* [What you should do] Count the lines below that contain "path". Give only the number.

* [Items from a data source]
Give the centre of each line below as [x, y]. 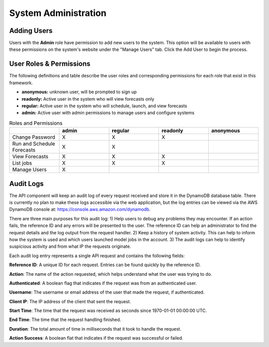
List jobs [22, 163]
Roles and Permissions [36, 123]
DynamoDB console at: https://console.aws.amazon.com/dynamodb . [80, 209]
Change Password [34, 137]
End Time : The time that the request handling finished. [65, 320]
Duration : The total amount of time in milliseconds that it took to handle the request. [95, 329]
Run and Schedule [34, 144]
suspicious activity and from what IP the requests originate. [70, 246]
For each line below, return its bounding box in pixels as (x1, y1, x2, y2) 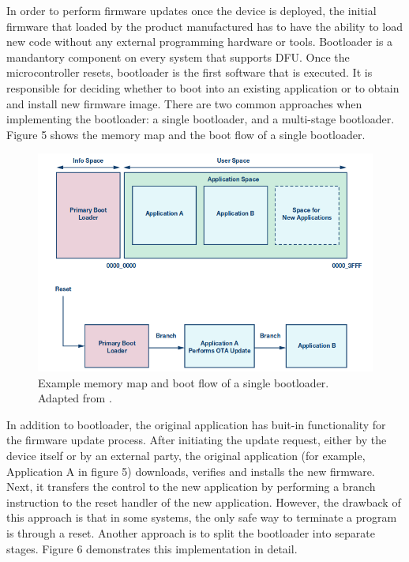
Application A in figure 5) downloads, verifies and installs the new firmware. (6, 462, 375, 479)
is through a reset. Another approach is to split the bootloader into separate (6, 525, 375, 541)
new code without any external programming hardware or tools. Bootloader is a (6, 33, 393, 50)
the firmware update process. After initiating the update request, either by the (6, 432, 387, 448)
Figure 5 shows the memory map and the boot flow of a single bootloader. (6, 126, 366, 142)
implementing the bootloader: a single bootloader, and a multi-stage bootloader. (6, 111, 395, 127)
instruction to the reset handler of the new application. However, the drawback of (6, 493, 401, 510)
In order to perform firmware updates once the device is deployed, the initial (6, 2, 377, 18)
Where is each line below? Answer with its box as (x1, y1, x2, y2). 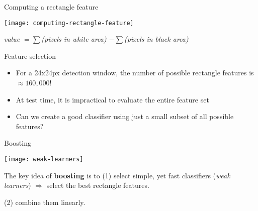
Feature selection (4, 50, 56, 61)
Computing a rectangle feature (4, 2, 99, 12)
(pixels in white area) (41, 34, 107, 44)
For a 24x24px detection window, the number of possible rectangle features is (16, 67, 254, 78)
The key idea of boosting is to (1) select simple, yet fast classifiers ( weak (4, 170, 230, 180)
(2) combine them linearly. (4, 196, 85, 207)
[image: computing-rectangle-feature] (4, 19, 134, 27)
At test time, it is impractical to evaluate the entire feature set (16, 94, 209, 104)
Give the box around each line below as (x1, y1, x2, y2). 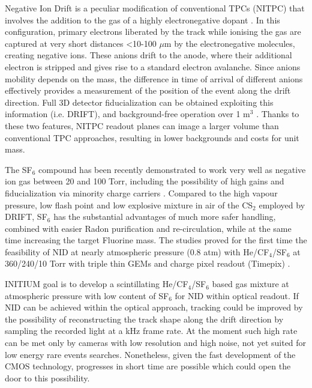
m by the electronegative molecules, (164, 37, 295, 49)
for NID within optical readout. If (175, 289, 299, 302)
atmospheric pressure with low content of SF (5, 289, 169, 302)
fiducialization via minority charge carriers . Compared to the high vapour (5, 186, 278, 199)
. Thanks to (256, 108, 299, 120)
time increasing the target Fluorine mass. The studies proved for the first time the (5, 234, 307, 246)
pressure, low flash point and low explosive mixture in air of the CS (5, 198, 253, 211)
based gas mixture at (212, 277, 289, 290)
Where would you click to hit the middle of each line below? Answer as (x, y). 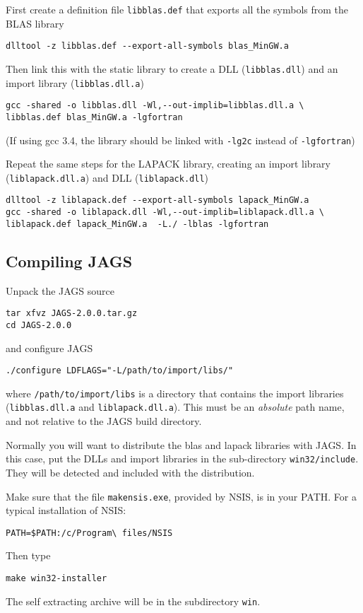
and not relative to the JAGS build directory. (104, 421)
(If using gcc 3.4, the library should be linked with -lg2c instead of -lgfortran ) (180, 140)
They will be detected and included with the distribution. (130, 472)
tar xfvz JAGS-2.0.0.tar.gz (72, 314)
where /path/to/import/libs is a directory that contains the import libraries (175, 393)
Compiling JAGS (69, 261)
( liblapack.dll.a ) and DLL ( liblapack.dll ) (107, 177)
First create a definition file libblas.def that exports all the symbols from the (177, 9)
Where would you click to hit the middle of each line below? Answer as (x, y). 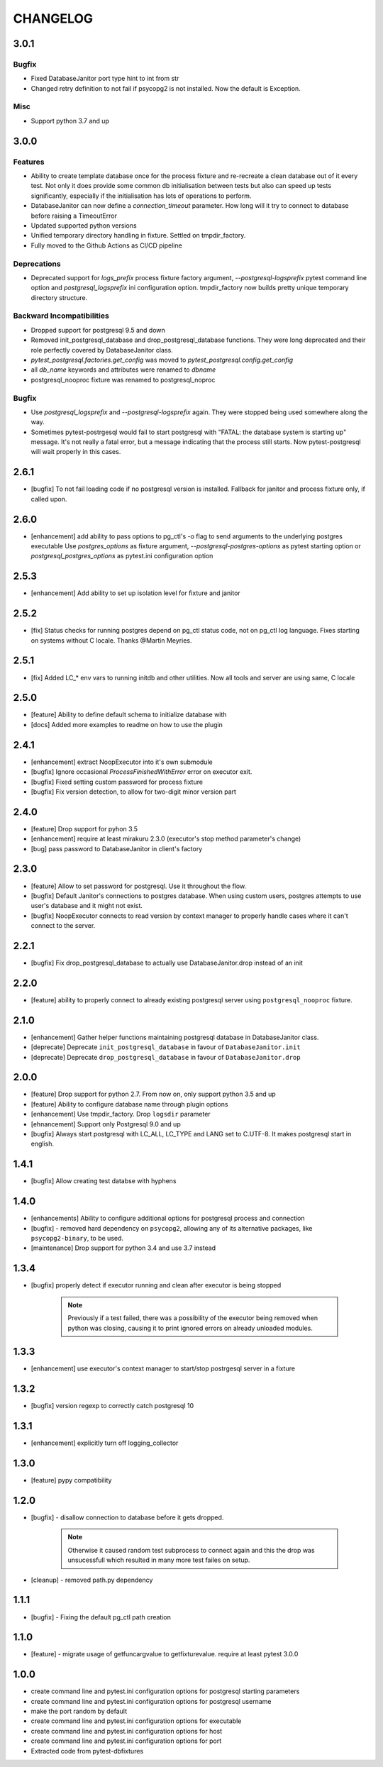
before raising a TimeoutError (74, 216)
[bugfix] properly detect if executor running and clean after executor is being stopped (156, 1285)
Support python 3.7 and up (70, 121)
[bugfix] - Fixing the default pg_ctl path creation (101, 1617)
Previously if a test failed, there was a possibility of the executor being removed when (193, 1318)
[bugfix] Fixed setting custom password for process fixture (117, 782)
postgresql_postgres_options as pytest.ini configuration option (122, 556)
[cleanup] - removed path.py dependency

* [Your response] 3